Let $A$ and $B$ be finite abelian groups. A common multiple of $A$ and $B$ is a triple $(C,c_A,c_B)$ where $C$ is a finite abelian group and $c_A:\ A\ \hookrightarrow\ C$ and $c_B:\ B\ \hookrightarrow\ C$ are embeddings. My question is:
Does there exist a least common multiple of $A$ and $B$?
Here I mean least in the sense that if $(T,t_A,t_B)$ is another common multiple of $A$ and $B$, then there exists a group homomorphism $f:\ C\ \rightarrow\ T$ such that $t_A=f\circ c_A$ and $t_B=f\circ c_B$.
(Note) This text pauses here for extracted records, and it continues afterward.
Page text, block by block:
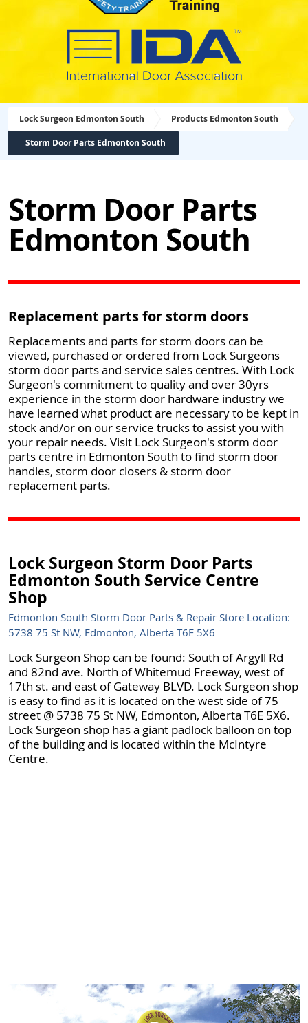
Lock Surgeon Edmonton South Products Edmonton South
Storm Door Parts Edmonton South
Storm Door Parts
Edmonton South
Replacement parts for storm doors
Replacements and parts for storm doors can be
viewed, purchased or ordered from Lock Surgeons
storm door parts and service sales centres. With Lock
Surgeon's commitment to quality and over 30yrs
experience in the storm door hardware industry we
have learned what product are necessary to be kept in
stock and/or on our service trucks to assist you with
your repair needs. Visit Lock Surgeon's storm door
parts centre in Edmonton South to find storm door
handles, storm door closers & storm door
replacement parts.
Lock Surgeon Storm Door Parts
Edmonton South Service Centre
Shop
Edmonton South Storm Door Parts & Repair Store Location:
5738 75 St NW, Edmonton, Alberta T6E 5X6
Lock Surgeon Shop can be found: South of Argyll Rd
and 82nd ave. North of Whitemud Freeway, west of
17th st. and east of Gateway BLVD. Lock Surgeon shop
is easy to find as it is located on the west side of 75
street @ 5738 75 St NW, Edmonton, Alberta T6E 5X6.
Lock Surgeon shop has a giant padlock balloon on top
of the building and is located within the McIntyre
Centre.
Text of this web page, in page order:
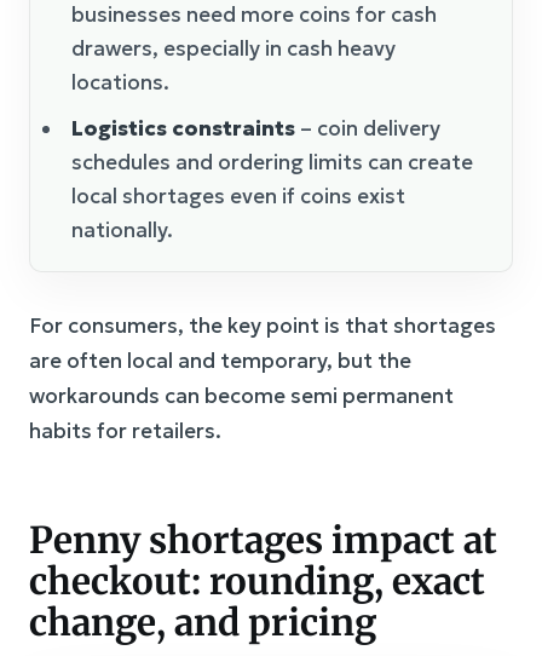
businesses need more coins for cash
drawers, especially in cash heavy
locations.
Logistics constraints – coin delivery
schedules and ordering limits can create
local shortages even if coins exist
nationally.
For consumers, the key point is that shortages
are often local and temporary, but the
workarounds can become semi permanent
habits for retailers.
Penny shortages impact at
checkout: rounding, exact
change, and pricing

EDIT: I tried a few things. The most promising seems writing $A\cong\bigoplus(\Bbb{Z}/q\Bbb{Z})^{a_q}$ where $q$ ranges over all prime powers, and the same for $B$. Then I thought maybe $C=\bigoplus_q(\Bbb{Z}/q\Bbb{Z})^{c_q}$ might work, where $$c_{p^k}:=\max\{\sum_{i\geq k}a_{p^i},\sum_{i\geq k}b_{p^i}\}-\sum_{i>k}c_{p^i}.$$ But I am unable to prove it. Note that these definitions make sense because $a_{p^i}=b_{p^i}=0$ for $i$ sufficiently large because $A$ and $B$ are finite.
EDIT: As the comments made clear to me, it turns out that I mean least in a different sense. What I want is that if $(T,t_A,t_B)$ is another common multiple of $A$ and $B$, then there exists an embedding $C\ \hookrightarrow\ T$.
Write $A\cong \bigoplus_{j\in \mathbb{N}} (\Bbb{Z}/a_j\Bbb{Z})$ and $B\cong \bigoplus_{j\in \mathbb{N}} (\Bbb{Z}/b_j\Bbb{Z})$ where $a_{j+1} \mid a_{j}$ and $b_{j+1}\mid b_{j}$.
This is basically the structure theorem for finite abelian groups, just indexed the other way around, of course almost all $a_j,b_j$ will be $1$.
Then consider $\bigoplus_{j\in \mathbb{N}}(\Bbb{Z}/ \operatorname{lcm} (a_j,b_j)\Bbb{Z})$.